I havent been allowed to drill steel since 2/22/2010 no engineer wants to sit infront of a panel of beaurecrats explaining why a catostrophic failure occured.


----------



## socalelect (Nov 14, 2011)

Dude its just a carport , likely made by american steel , I have a couple of them , they are pretty cool anyways if I was you I would not drill the bottoms of the trusses , but I would drill the sides and use a l bracket to hang the strut on or just something to hang the lights from. Is it a 14 or 12 gauge tube ? What is the size of it and how many lights


----------



## 360max (Jun 10, 2011)

jackchain


----------



## five.five-six (Apr 9, 2013)

Tubing is 12 gauge. the building is 45' by 20'. I have been advised that the area is subject to very high winds.


----------



## socalelect (Nov 14, 2011)

five.five-six said:


> Tubing is 12 gauge. the building is 45' by 20'. I have been advised that the area is subject to very high winds.

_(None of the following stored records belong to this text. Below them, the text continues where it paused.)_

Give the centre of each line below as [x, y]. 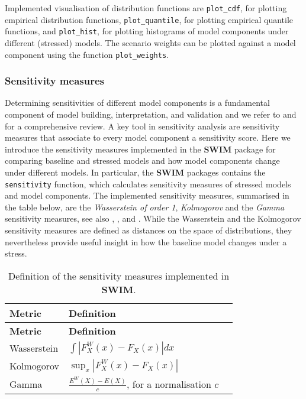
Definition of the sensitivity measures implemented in [119, 275]
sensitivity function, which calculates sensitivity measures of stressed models [148, 184]
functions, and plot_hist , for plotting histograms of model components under [147, 31]
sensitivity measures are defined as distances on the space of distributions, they [149, 230]
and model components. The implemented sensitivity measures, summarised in [147, 195]
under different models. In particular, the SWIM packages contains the [135, 172]
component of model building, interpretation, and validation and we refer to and [151, 114]
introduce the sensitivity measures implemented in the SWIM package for [140, 149]
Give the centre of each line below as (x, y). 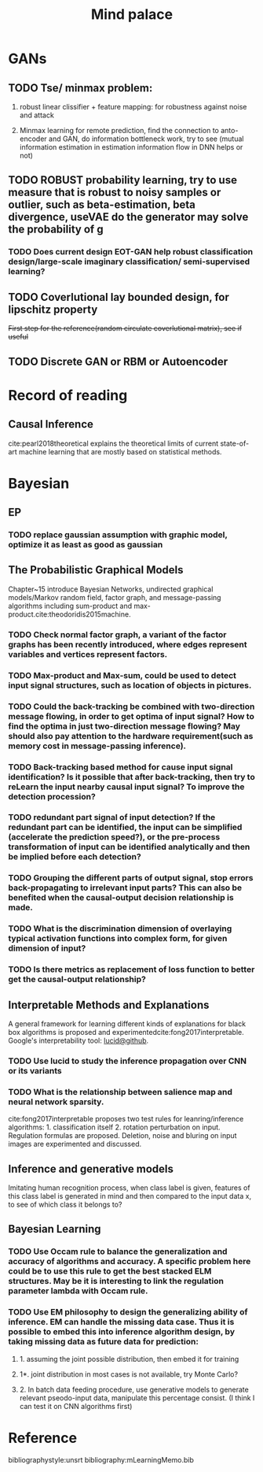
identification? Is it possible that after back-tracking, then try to (131, 777)
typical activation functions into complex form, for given (118, 939)
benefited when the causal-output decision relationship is (121, 898)
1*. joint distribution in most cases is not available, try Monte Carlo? (128, 1374)
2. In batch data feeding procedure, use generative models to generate (134, 1389)
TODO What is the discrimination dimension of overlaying (120, 929)
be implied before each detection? (75, 857)
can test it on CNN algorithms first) (76, 1406)

What part of the country ? Snow ? Need info


----------



## johnnyontheside (Aug 30, 2010)

You could screw 3/4" minis to the steel and attach emt in place of the strut. Then attach mini to top of light and hang the light from emt.


----------



## chicken steve (Mar 22, 2011)

We are not structural engineers 556. 

Your _'head of buildings' _municipal entity knows this, has a stamped architectural , and doesn't wish to budget any engineering into what most likely _he _forgot.

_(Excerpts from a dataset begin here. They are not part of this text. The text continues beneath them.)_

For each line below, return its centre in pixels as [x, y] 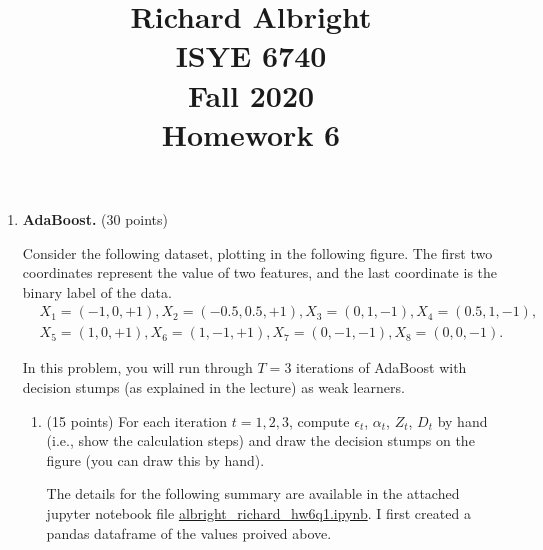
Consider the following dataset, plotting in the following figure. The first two [257, 252]
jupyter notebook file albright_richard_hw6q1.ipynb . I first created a [258, 512]
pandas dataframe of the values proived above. [189, 532]
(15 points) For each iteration [137, 420]
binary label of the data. [97, 291]
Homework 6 [251, 133]
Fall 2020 [251, 94]
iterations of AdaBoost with [381, 367]
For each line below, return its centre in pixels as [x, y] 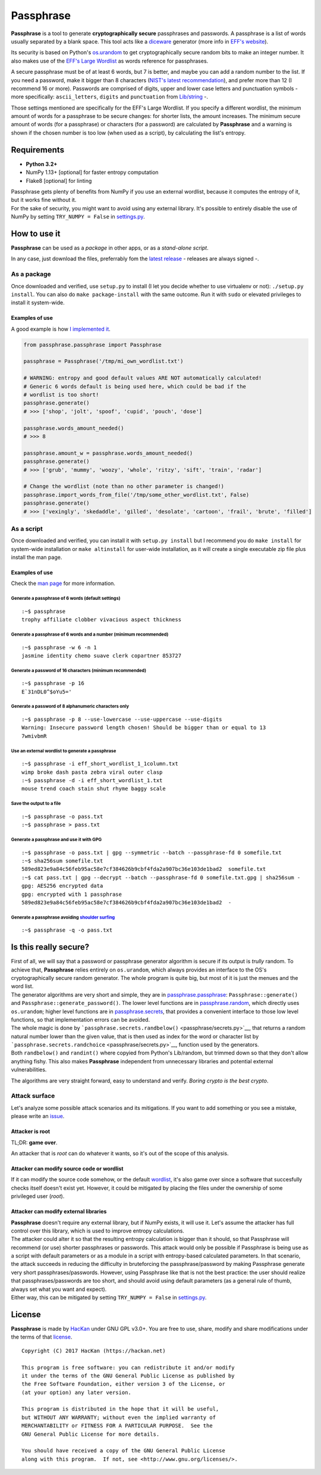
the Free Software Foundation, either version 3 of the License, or [123, 1384]
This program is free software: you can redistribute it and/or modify [128, 1367]
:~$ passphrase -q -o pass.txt [67, 930]
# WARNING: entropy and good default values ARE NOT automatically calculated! [143, 378]
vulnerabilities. [29, 1070]
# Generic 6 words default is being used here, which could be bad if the [135, 386]
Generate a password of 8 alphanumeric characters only [70, 707]
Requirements [38, 150]
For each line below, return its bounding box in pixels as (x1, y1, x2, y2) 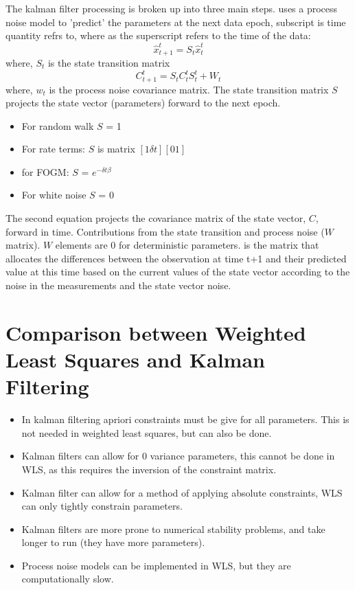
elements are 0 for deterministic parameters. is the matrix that (55, 238, 319, 252)
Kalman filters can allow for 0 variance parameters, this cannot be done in (21, 449, 335, 463)
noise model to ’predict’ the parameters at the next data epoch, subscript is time (5, 14, 346, 29)
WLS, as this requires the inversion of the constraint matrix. (21, 462, 277, 476)
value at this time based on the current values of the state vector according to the (5, 264, 350, 279)
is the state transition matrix (47, 55, 170, 69)
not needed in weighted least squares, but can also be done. (21, 425, 272, 440)
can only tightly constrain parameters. (21, 499, 183, 513)
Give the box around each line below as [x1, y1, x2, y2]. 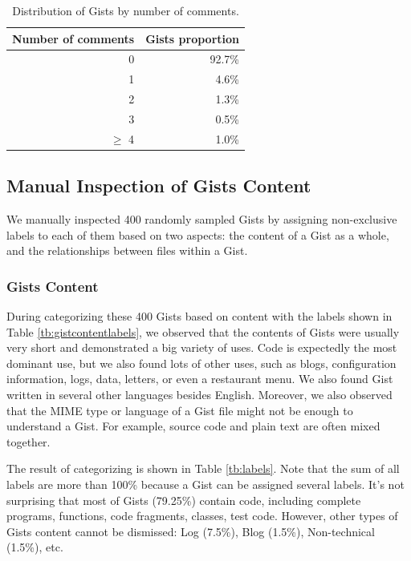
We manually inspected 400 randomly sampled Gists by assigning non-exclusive [6, 211, 397, 228]
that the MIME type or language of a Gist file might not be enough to [6, 402, 353, 418]
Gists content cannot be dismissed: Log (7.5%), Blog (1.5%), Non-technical [6, 523, 375, 539]
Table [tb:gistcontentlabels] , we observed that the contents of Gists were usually [6, 323, 400, 340]
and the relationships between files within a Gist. [6, 242, 248, 259]
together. [6, 433, 51, 450]
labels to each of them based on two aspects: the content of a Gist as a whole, [6, 226, 389, 243]
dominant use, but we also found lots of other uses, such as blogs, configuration [6, 354, 397, 371]

Do yourself a favor, bid to his wishes, then include a caveat dependent on some 3rd entity's decision, essentially landing liability on Mr H-O-B's lap

~CS~


----------



## five.five-six (Apr 9, 2013)

socalelect said:


> What part of the country ? Snow ? Need info


I live in California, this "snow" you are asking about, is it the white stuff that I see on the TV news?

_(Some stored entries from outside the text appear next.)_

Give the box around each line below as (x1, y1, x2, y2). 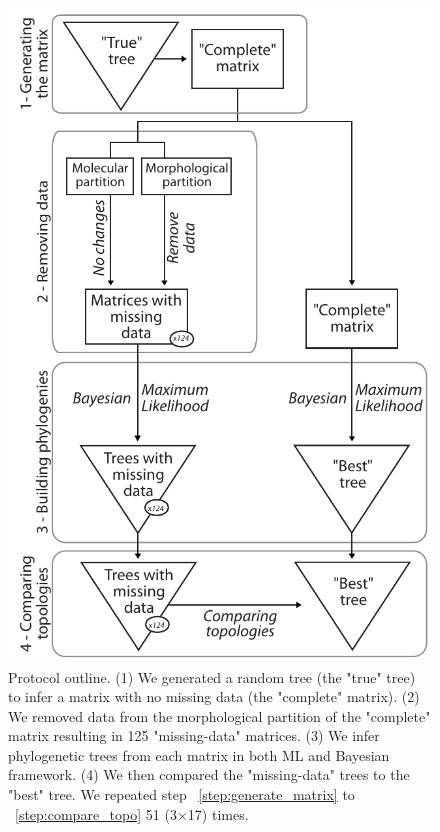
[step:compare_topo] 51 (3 (15, 803, 177, 824)
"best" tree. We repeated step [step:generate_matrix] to (8, 784, 355, 805)
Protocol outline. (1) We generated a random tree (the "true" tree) (8, 666, 416, 687)
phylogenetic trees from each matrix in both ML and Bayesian (8, 744, 390, 765)
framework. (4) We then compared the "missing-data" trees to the (8, 764, 410, 785)
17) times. (187, 803, 249, 824)
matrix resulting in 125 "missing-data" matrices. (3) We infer (8, 725, 380, 746)
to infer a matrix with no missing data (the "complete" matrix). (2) (8, 686, 420, 707)
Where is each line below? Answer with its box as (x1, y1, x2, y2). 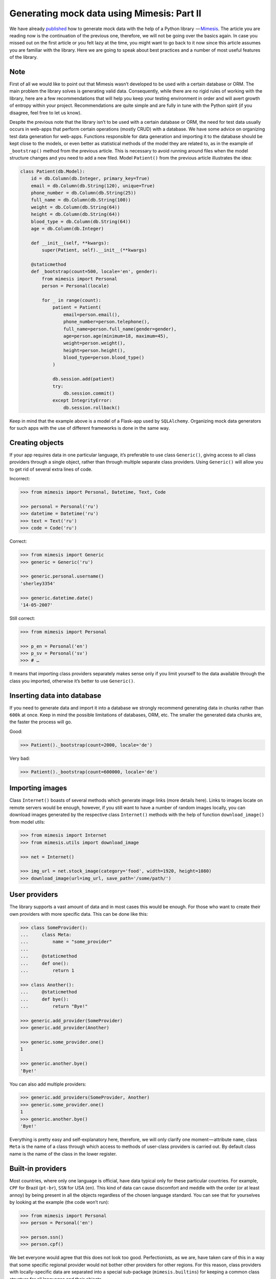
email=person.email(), (63, 312, 120, 317)
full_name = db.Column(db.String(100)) (31, 197, 131, 203)
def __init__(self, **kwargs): (31, 240, 109, 246)
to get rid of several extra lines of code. (9, 466, 93, 472)
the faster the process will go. (9, 719, 73, 725)
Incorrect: (9, 476, 30, 482)
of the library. (9, 54, 38, 60)
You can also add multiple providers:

This facility is high enough that it may get a few inches every few years.




chicken steve said:


> We are not structural engineers 556.
> 
> Your _'head of buildings' _municipal entity knows this, has a stamped architectural , and doesn't wish to budget any engineering into what most likely _he _forgot.
> 
> ...



Yea, and here's the thing. Mr H-O-B has had several other similar structures, smaller and without sides lighted the way he prescribed. I didn't realize at the time but he was having a little uh-oh moment when I was questioning how to attach the unistrut.


----------



## That_Dude (Feb 13, 2012)

I'd go with what the head of building service says. Drilling 1/4" hole should not be much of a problem in a 2 1/2" tube.


----------



## socalelect (Nov 14, 2011)

Like I said just drill the holes on the sides and not bottoms of the trusses , think of the tube like a I beam you sure as hell wouldn't drill the flanges of that


----------



## Cow (Jan 16, 2008)

I would drill the 1/4" holes and not think twice about it. How many screws do you think go through the roof sheeting? And you're worried about a few 1/4" holes....?


----------



## jza (Oct 31, 2009)

Why don't you sell the "head of the building" on some beam clamps if that's what you want to use? After explaining to him the added benefits and labour savings, they should sell themselves.


----------



## socalelect (Nov 14, 2011)

Cow said:


> I would drill the 1/4" holes and not think twice about it. How many screws do you think go through the roof sheeting? And you're worried about a few 1/4" holes....?


How is he going to thread the holes ? 12 gauge tube won't make many threads with a course threaded fastner


----------



## five.five-six (Apr 9, 2013)

I don't know of any clamps that fit that tube. Perhaps square u bolts.


----------



## socalelect (Nov 14, 2011)

jza said:


> Why don't you sell the "head of the building" on some beam clamps if that's what you want to use? After explaining to him the added benefits and labour savings, they should sell themselves.


Beam clamps for sq tube I never seen em


----------



## socalelect (Nov 14, 2011)

five.five-six said:


> I don't know of any clamps that fit that tube. Perhaps square u bolts.


Ya beat me to it


----------



## chicken steve (Mar 22, 2011)

five.five-six said:


> Yea, and here's the thing. Mr H-O-B has had several other similar structures, smaller and without sides lighted the way he prescribed. I didn't realize at the time but he was having a little uh-oh moment when I was questioning how to attach the unistrut.


I'd just carefully word any written exchange so that it remains _his uh-oh_ in any event 556

~CS~


----------



## five.five-six (Apr 9, 2013)

chicken steve said:


> I'd just carefully word any written exchange so that it remains _his uh-oh_ in any event 556
> 
> ~CS~


At the time I was discussing the connection system, I hadn't seen the other structures yet... 


I think square U-Bolts will be fine and I won't need any written disclaimers. I am going to play with my kids and then have the quote out by Monday morning.


----------



## Cow (Jan 16, 2008)

socalelect said:


> How is he going to thread the holes ? 12 gauge tube won't make many threads with a course threaded fastner


Honestly, I hadn't even thought about it, I figured he knew how he was doing it. I would rather use some #14 x 1" self drilling sheetmetal screws with a 3/8" hex head that Fastenal sells, I keep them on the truck in a few different sizes.

http://www.fastenal.com/web/product...Mv84VlxfdkJRDlJLMt071yB!-628775415!-888801569


----------